Фрагмент книги «Дайте шанс «Войне и миру». Лев Толстой о том, как жить сейчас»
Тем не менее из всей этой разноголосицы, из всех этих столкновений «Войны и мира» рождается удивительное, обнадеживающее видение мира как места, которое, несмотря ни на что, исполнено смысла. И пускай автор этого «рыхлого, растянутого монстра», как называл американский писатель и критик Генри Джеймс длинные романы викторианских времен, не желает связывать разные вещи в единое целое и придавать тексту добротную, изысканную литературную форму, все же у читателя романа не остается впечатления, что, как считали некоторые «просвещенные» современники Толстого, мир, в котором мы живем, — всего лишь отражение взаимодействия великого множества физических, химических и биологических сил. Жизнь, какой нам показывает ее Толстой, одновременно беспорядочна и осмысленна, прозаична и поэтична, чувственна и разумна — и, чтобы мы это увидели, требовалась такая литературная форма, которая позволила бы показать и детали, и общую картину, представить читателю взгляд более широкий, нежели тот, который был свойствен многим современникам Толстого, застрявшим на мелочах и погрязшим в идеологических разногласиях.
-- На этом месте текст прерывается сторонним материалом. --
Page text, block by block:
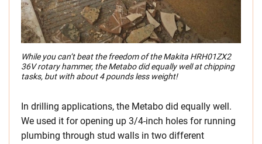
While you can’t beat the freedom of the Makita HRH01ZX2
36V rotary hammer, the Metabo did equally well at chipping
tasks, but with about 4 pounds less weight!
In drilling applications, the Metabo did equally well.
We used it for opening up 3/4-inch holes for running
plumbing through stud walls in two different
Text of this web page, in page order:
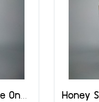
Almond Scent: The One Brand: 2 OZ
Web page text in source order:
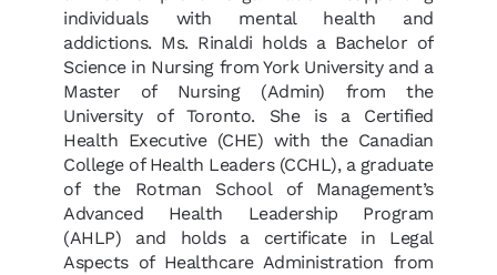
individuals with mental health and
addictions. Ms. Rinaldi holds a Bachelor of
Science in Nursing from York University and a
Master of Nursing (Admin) from the
University of Toronto. She is a Certified
Health Executive (CHE) with the Canadian
College of Health Leaders (CCHL), a graduate
of the Rotman School of Management’s
Advanced Health Leadership Program
(AHLP) and holds a certificate in Legal
Aspects of Healthcare Administration from
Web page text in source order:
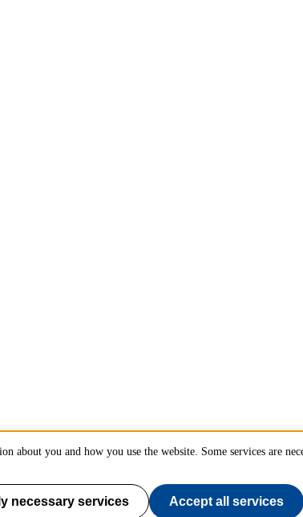
about you and how you use the website. Some services are
necessary services Accept all services
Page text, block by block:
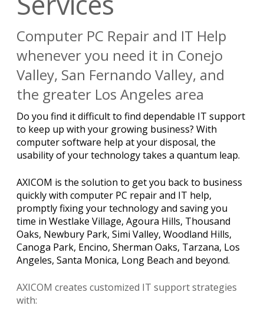
Computer PC Repair and IT Help
whenever you need it in Conejo
Valley, San Fernando Valley, and
the greater Los Angeles area
Do you find it difficult to find dependable IT support
to keep up with your growing business? With
computer software help at your disposal, the
usability of your technology takes a quantum leap.
AXICOM is the solution to get you back to business
quickly with computer PC repair and IT help,
promptly fixing your technology and saving you
time in Westlake Village, Agoura Hills, Thousand
Oaks, Newbury Park, Simi Valley, Woodland Hills,
Canoga Park, Encino, Sherman Oaks, Tarzana, Los
Angeles, Santa Monica, Long Beach and beyond.
AXICOM creates customized IT support strategies
with:

«В умной критике искусства, — писал Толстой своему другу философу Николаю Страхову в 1876 году, — всё правда, но не вся правда, а искусство потому только искусство, что оно всё»3. Поэтому, объяснял он ему в другом письме, «нужны люди, которые бы показывали бессмыслицу отыскивания мыслей в художественном произведении и постоянно руководили бы читателей в том бесконечном лабиринте сцеплений, в котором и состоит сущность искусства»4. Иными словами, необходимы люди, которые, вместо того чтобы деконструировать литературное произведение, то есть разрушать его в процессе анализа ради продвижения своих идеологических или профессиональных установок, стремились бы конструировать его, то есть воссоздавать во всей полноте на благо читателей всего мира; люди, которые вместо того, чтобы расщеплять книгу на элементы, как химический препарат в чашке Петри, обращались бы с ней как с живым, дышащим существом.
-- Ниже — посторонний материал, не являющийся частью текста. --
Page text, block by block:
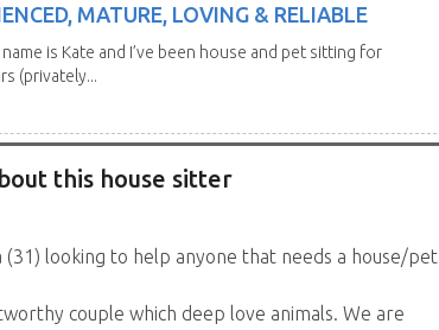
MATURE, LOVING & RELIABLE
name is Kate and I’ve been house and pet sitting for
(privately...
this house sitter
(31) looking to help anyone that needs a house/pet
couple which deep love animals. We are
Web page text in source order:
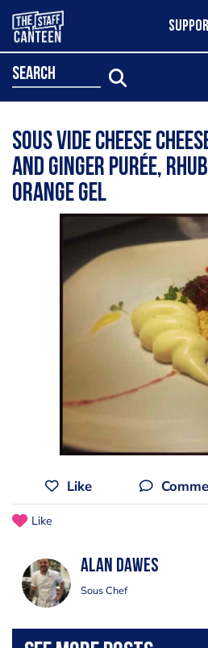
search
Sous vide cheese
and ginger purée,
orange gel
Like
Like
alan dawes
Sous Chef

В московском музее писателя я познакомился с удивительной женщиной — хранительницей рукописей Толстого. Когда миниатюрная 70-летняя дама с сухим морщинистым лицом и тонкими седыми волосами рассказывает о том, каково это — прикасаться к страницам черновиков «Войны и мира», ее светлые и добрые, как у святой, глаза загораются и собеседнику хочется как можно скорее оказаться там, где хранятся рукописные страницы, и прикоснуться к ним. «Они любят, когда с ними работают», — говорит дама и улыбается так радостно, как если бы рассказывала о своих детях или внуках. Ничего удивительного — для нее эти рукописи живые. В самом деле, мудрые слова этой женщины следовало бы выбить над входом в каждую школу, в каждую университетскую аудиторию, где читают лекции по литературе: «Книги — живые». Они любят, когда их не просто «изучают», а взаимодействуют с ними на глубоко личном уровне, полностью отдаваясь чтению; при этом и пространство читательского «я», и мир книги расширяется до такой степени, какую трудно себе представить.